Acharya et al. (2010) investigated arsenic-induced carcinogenesis and effects on the immune system in a mouse model. Ethylnitrosourea was used to induce tumors in mice, and arsenic was used as a promoter. Effects on the immune system were assessed on the basis of cytokine (TNFα, IFNγ, IL-4, IL-6, IL-10, and IL-12) production of lymphocytes and the specific apoptotic cascade in lymphocytes. Arsenic, especially in combination with ethylnitrosourea, induced marked neoplastic changes. Those findings were supported in histologic studies and by evidence of severe immune suppression that resulted from cytokine modulation and lymphocyte death.
Key Considerations for the IRIS Assessment
Taken together, the evidence of a relationship between exposure to inorganic arsenic and altered immune function warrants consideration of the immune system in the IRIS assessment. The immunologic changes seem to increase the risk of respiratory symptoms in particular. Those effects have been observed after both lower and higher exposures to inorganic arsenic, although few studies are available on low to moderate exposure. It is conceivable that such effects may contribute to impairmet in fetal and infant health and to detrimental health effects in adults.
To help EPA set priorities among its efforts, the committee has created the following hierarchy of health end points of concern:
• Tier 1: Evidence of a causal association determined by other agencies and/or in published systematic reviews.
o Lung, skin, and bladder cancer (Celik et al. 2008; IARC 2012).
o Ischemic heart disease (Navas-Acien et al. 2005; C.H. Wang et al. 2007; Moon et al. 2012).
o Skin lesions (ATSDR 2007).
• Tier 2: Other priority outcomes.
o Prostate and renal cancer.
o Diabetes.
o Nonmalignant respiratory disease.
o Pregnancy outcomes (infant morbidity).
o Neurodevelopmental toxicity.
o Immune effects.
• Tier 3: Other end points to consider.
o Liver and pancreatic cancer.
o Renal disease.
o Hypertension.
o Stroke.
o Pregnancy outcomes (fetal loss, stillbirth, and neonatal mortality).
The first tier consists of end points that have been identified by other agencies or in systematic reviews as having a causal association with inorganic arsenic. The second tier consists of other high-priority outcomes of concern. The last tier consists of end points for which the evidence appears to be less strong. These categorizations will be refined by EPA after it conducts its more comprehensive analysis.

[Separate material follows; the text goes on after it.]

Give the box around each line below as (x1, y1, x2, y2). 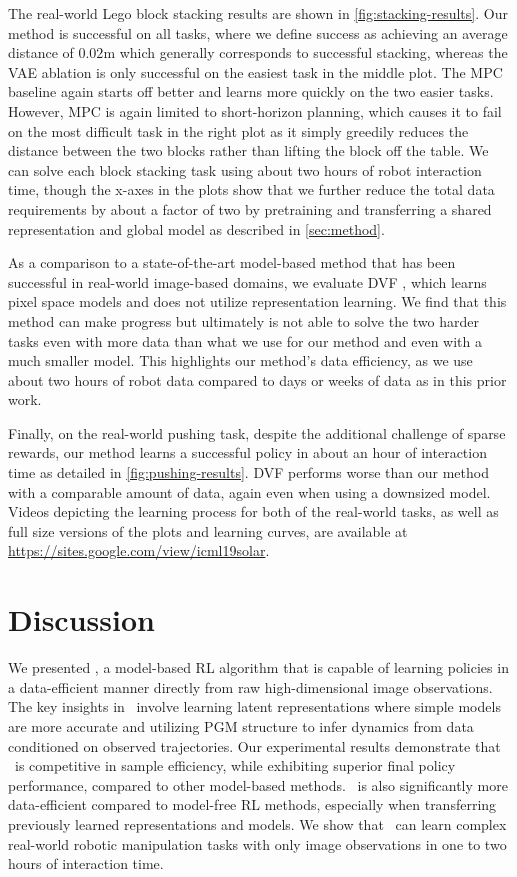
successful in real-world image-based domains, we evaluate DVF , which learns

EPA’s draft plans indicate that a causal determination framework will be used to categorizethe evidence on the different end points into five possible categories: causal relationship, likely to be a causal relationship, suggestive of a causal relationship, inadequate to infer a causal relationship, and not likely to be a causal relationship. The committee supports that five-category approach and recommends that strength-of-evidence judgments be characterized with respect to the modified Bradford Hill criteria for causality. In evaluating the studies, it will be important to consider the timing of exposure with respect to life stage, duration of exposure, and the latent period for the health outcome. The assessment of causality will help EPA to set priorities among end points for later analysis of mode of action and dose–response relationships.